Pada saat yang sama Raja sudah pun sampai di villa gaib . ya sudah mendapatkan kabar Jika putri manusianya hilang entah ke mana.
Tapi yang jelas dia ingin memastikan dengan mata kepalanya sendiri. bagaimana mungkin bayi yang sudah dijaga ketat oleh para siluman itu bisa hilang di bawah hidung mereka.
Arnold dan dini tidak tahu apa yang terjadi pada cucu mereka .Yang jelas mereka dalam kondisi tertidur pulas karena kelelahan secara batin.
Dalam pikiran pasangan ini bayi dan lezat tentu sudah aman dan tidak ada yang harus dikhawatirkan lagi.
Dengan cepat Raja sudah pun tiba di kamar di mana Liza sedang dirawat. sejak dari tiba di film gaib ini beberapa orang diperbantukan untuk merawat ratu dengan memberikan beberapa energi positif kepadanya.
Dengan begitu kondisinya sudah lebih baik daripada sebelumnya bahkan wajahnya sudah memerah yang memperlihatkan baik-baik saja.
di dalam kamar Liza ada beberapa ular wanita yang berdiri tanpa bergerak . kehilangan Putri manusia sebenarnya membuat para penjaga ini merasa khawatir dan berpikir penjagaan mereka tidak begitu ketat.
Karena itulah mereka harus benar-benar memperhatikan sang ratu. Jangan sampai peristiwa yang sama terjadi lagi.
Melihat junjungan mereka datang para ular yang berdiri ini mundur dengan satu meninggalkan seseorang yang bertugas layaknya dokter di dunia siluman.
Setelah ditanyakan oleh raja "dokter" ini menjawab" ratu sudah bangun tadi pagi meskipun hanya sebentar tapi sekarang dia sudah tertidur lagi"
"Baik, pergilah kalian semua kata raja pada semua orang yang hadir. Dalam sekejap ruangan ini kosong. Hanya menyisakan raja dan ratunya yang sedang berbaring di ranjang pesakitan.
Raja duduk di sisi ranjang,dia menyentuh tangan Liza dan menggenggamnya dengan erat.
Sungguh besar pengorbanan seorang ibu manusia.Hanya demi melahirkan darah daging sendiri mereka harus mempertaruhkan hidup sendiri. Tapi tidak ada ibu yang mengeluh karenanya.

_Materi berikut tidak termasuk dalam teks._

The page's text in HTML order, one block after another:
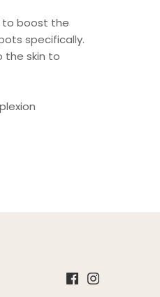
to boost the
specifically.
the skin to
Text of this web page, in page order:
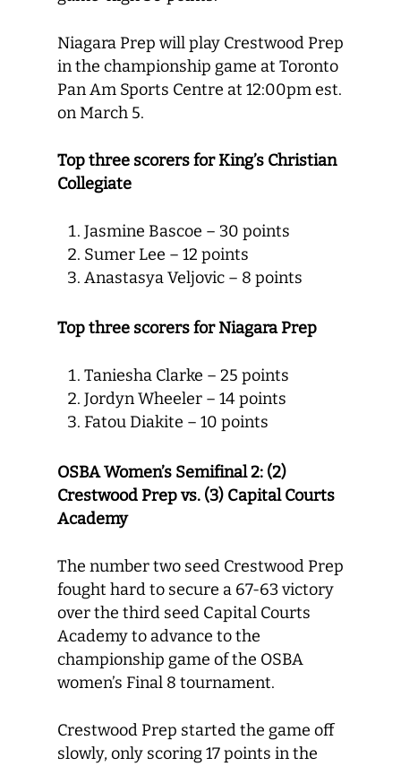
Niagara Prep will play Crestwood Prep
in the championship game at Toronto
Pan Am Sports Centre at 12:00pm est.
on March 5.
Top three scorers for King’s Christian
Collegiate
Jasmine Bascoe – 30 points
Sumer Lee – 12 points
Anastasya Veljovic – 8 points
Top three scorers for Niagara Prep
Taniesha Clarke – 25 points
Jordyn Wheeler – 14 points
Fatou Diakite – 10 points
OSBA Women’s Semifinal 2: (2)
Crestwood Prep vs. (3) Capital Courts
Academy
The number two seed Crestwood Prep
fought hard to secure a 67-63 victory
over the third seed Capital Courts
Academy to advance to the
championship game of the OSBA
women’s Final 8 tournament.
Crestwood Prep started the game off
slowly, only scoring 17 points in the
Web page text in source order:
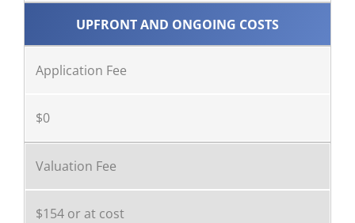
UPFRONT AND ONGOING COSTS
Application Fee
$0
Valuation Fee
$154 or at cost

Berbeda dengan para ular yang hanya bertelur dan meninggalkan mereka di semak-semak demi membiarkan calon bayi itu berkembang secara sendirinya.
Tiba-tiba saja Liza yang awalnya tadi tertidur membuka matanya perlahan lahan.
mata yang baru terbuka itu menatap Raja dengan naluri yang aneh. manusia memiliki insting juga seperti layaknya para binatang. sekarang ninja memiliki insting seorang ibu dia bisa merasakan jika anak-anaknya dalam kondisi yang mengkhawatirkan saat ini.
Tadi Liza sempat bertanya dengan "dokter"yang merawatnya .Tapi mereka hanya menutup mulut rapat-rapat. Percuma saja bertanya dengan mereka, tanpa ada perintah dari rajanya maka pertanyaan ratu tidak mungkin akan menemukan jawaban.
Dia sengaja menunggu Raja datang. lihat wajah raja yang khawatir, Liza jadi yakin tebakan nya tadi adalah benar.
"Ratu....
Raja merasa kan gerakan jari Liza, ketika dia mengalihkan pandangannya pada ratu Liza,dia mendapati Liza sudah pun menatap nya dengan pandangan kosong.
"Raja ku,pak Itam kah?"kata Liza pelan.
Raja menganggukkan kepala dan menceritakan kronologis penculikan bayi. Liza menangis lagi dan menganggap ini adalah kesalahan dirinya sendiri karena lalai menjaga Putri yang baru dilahirkan.
"Raja maafkan aku tidak bisa menjaga Putri kita, aku... .aku adalah seorang ibu yang tidak berguna sama sekali, Huhuhu maafkan aku rajaku" kata Liza tersedu sedu.
"sudahlah saat ini Pak item juga sudah mendapatkan hukumannya. dia sudah pun menjadi makanan pertama dari Putri mahkota"kata raja pelan.
semakin lama waktu berlalu tidak ada reaksi apapun dari alam tidak ada Guntur ataupun cuaca yang aneh dalam kurun waktu ini.
Biasanya jika memang seekor siluman akan dihukum oleh alam itu tidak akan menunggu waktu beberapa jam. Hanya selang 15 menit dari saat kejadian, hukuman itu akan langsung terasa.
Saat ini Putri mahkota sedang berbaring diam dengan perut yang penuh. Jika anda melihat sosoknya jelas di sekali perut yang penuh itu membentuk siulet manusia.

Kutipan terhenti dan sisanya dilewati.